Things progressed and halted on and off all day.

EdnFya assured us that was the way with first time carriers but once things revved up, they didn’t slow down again.

I cussed and hollered and at one point threatened to burn down all of London if someone didn’t get my kitten out of me right then and there.

“I’ll start with Moonscale Manor and then Clarence will never chase after my family again! Then I’ll burn down that –”

“Push, love!” Edna said, ignoring all my threats. “You can’t burn down the city and be a medieval dragon with this baby part of the way out. It won’t be good for his posture. So, grab ahold of your big cat and push.”

I roared and fire shot out of my mouth. Mum’s hand flew between me and Beal, catching the fire so that it extinguished on her hand scales. I opened my mouth to apologize but another fiery scream came out instead. No one complained that labor had morphed me into an undeniable asshole.

“One more, Nic. One more.”

“I’ll one more you!” I roared.

“Well, get on with it. One more me,” Edna said.

A nurse laughed and was immediately sent from the room.

This wasn’t a laughing matter. Moonscale London would never be the same when I was finished with it.

Edna knew I wasn’t playing around. So, I gave her one more and then one more – one more for the last time and my baby’s mews filled the air.

I tried to turn and snatch up my baby, but she was clamping the cord.

“We’ll wait the cord out like we talked about?

” Edna asked and I nodded, resting my forehead against the pillow and focused on not burning it down.

My baby was a kitten, and they weren’t supposed to breathe smoke.

I breathed in and out and Beal rubbed my back with the hand I wasn’t clutching to my chest for dear life.

“Ready to cut the cord, Beal?” Edna asked and I let go of him.

I needed him to stay with me but the baby needed him more.

It hadn’t stopped mewing yet. I watched it between my legs as I took big, deep breaths trying to come to terms with the reality that my baby who hadn’t only known my womb as a home was no longer safe within the confines of my body.

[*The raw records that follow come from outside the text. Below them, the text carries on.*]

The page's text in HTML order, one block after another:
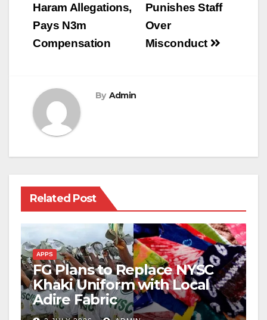
Punishes Staff
Over
Misconduct
Haram Allegations,
Pays N3m
Compensation
By Admin
Related Post
APPS
FG Plans to Replace NYSC
Khaki Uniform with Local
Adire Fabric
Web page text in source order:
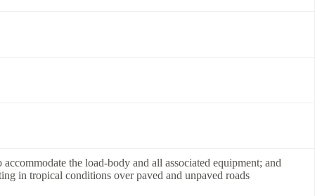
the load-body and all associated equipment; and
in tropical conditions over paved and unpaved roads
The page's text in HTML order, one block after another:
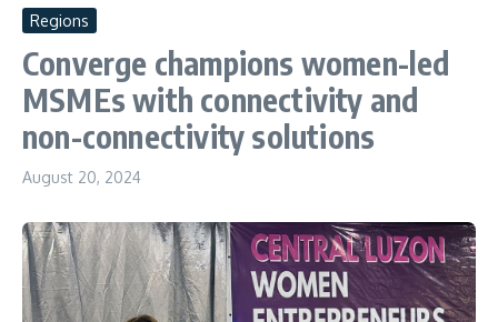
Regions
Converge champions women-led
MSMEs with connectivity and
non-connectivity solutions
August 20, 2024
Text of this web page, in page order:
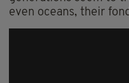
even oceans, their

Beal cut the cord, and the kitten was whisked away to be cleaned up and vaccinated against all the cooties that might try to harm his little immune system.

“His,” I whispered.

He smelled like a boy at least.

“His,” Edna agreed and carried the kitten to the bedside.

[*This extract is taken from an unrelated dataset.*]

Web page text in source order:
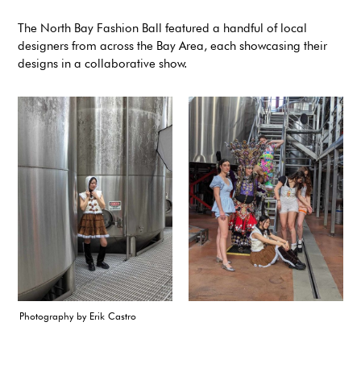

I turned to lay on my side. Our kitten was a tiny little guy like a domestic cat would have.

He was nearly as large as a full-grown domestic tom cat and even furrier.

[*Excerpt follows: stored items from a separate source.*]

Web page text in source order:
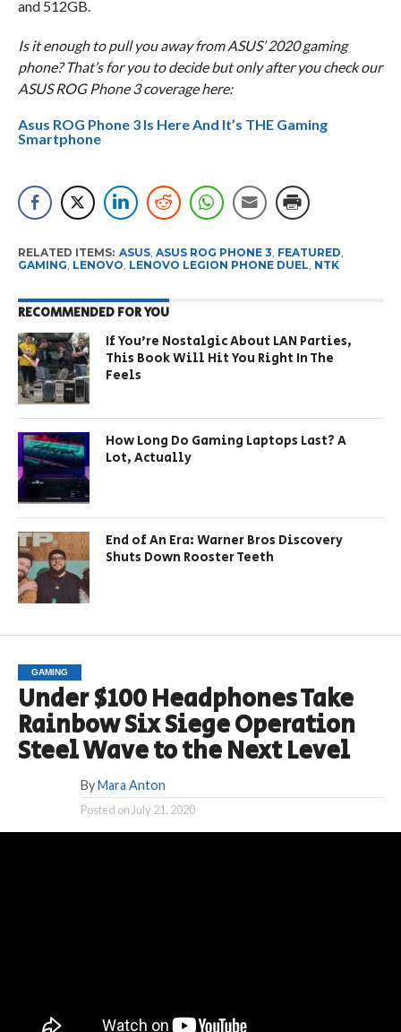
and 512GB.
Is it enough to pull you away from ASUS’ 2020 gaming
phone? That’s for you to decide but only after you check our
ASUS ROG Phone 3 coverage here:
Asus ROG Phone 3 Is Here And It’s THE Gaming
Smartphone
RELATED ITEMS: ASUS, ASUS ROG PHONE 3 FEATURED
GAMING LENOVO LENOVO LEGION PHONE DUEL NTK
RECOMMENDED FOR YOU
If You’re Nostalgic About LAN Parties,
This Book Will Hit You Right In The
Feels
How Long Do Gaming Laptops Last? A
Lot, Actually
End of An Era: Warner Bros Discovery
Shuts Down Rooster Teeth
GAMING
Under $100 Headphones Take
Rainbow Six Siege Operation
Steel Wave to the Next Level
By Mara Anton
Posted on July 21, 2020
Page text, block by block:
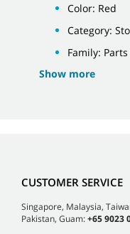
Color: Red
Category:
Family: Parts
Show more
CUSTOMER SERVICE
Singapore, Malaysia,
Pakistan, Guam:+65 9023
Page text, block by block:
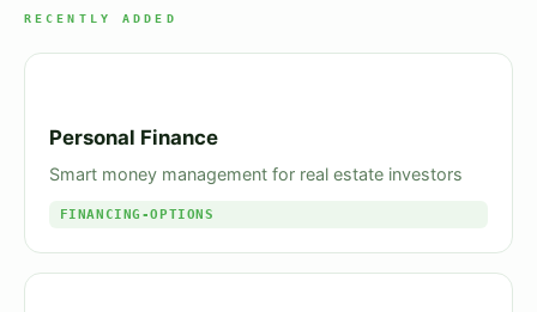
RECENTLY ADDED
Personal Finance
Smart money management for real estate investors
FINANCING-OPTIONS
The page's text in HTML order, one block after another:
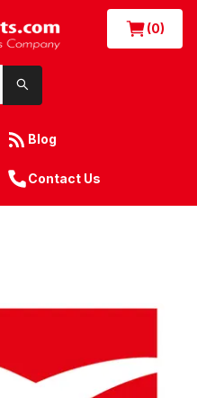
(0)
Blog
Contact Us

He was still damp from his bath and already nosing around for milk.

His little eyes weren’t open yet. I cried again.

He was beautiful and precious, and his grandma was here to see him.

“Antonio,” I whispered to him as if someone from the great beyond had whispered his name to me.

“He’s beautiful, ducky. You did so good,” Mum yawned and curled up in the armchair in the corner of the room. I didn’t know it then but she’d fallen back into her dragon sleep and Beal would have to carry her out to the car when we went home.

I murmured my thanks and stroked the soft fur on my baby’s head.

“She’s right. You kicked ass, mate,” Beal whispered and kissed my sweaty forehead. “And even found his name.”

“I’m not going to burn down London until after I have a nap.”

The room didn’t fall quiet as I dozed off with my baby.

Nurses came and went, cleaning me and the bed up.

I’d be able to go home in a few hours after my draconic genetics healed me up a bit.

When everything was clean and Edna gave him the all clear, Beal climbed into bed behind me and spooned me so gently.

“I love you so much, Nic,” he whispered in my ear.

“Love you,” I whispered back and finally slept well and hard, believing that the world was on its way back to normal or at least a new and better normal.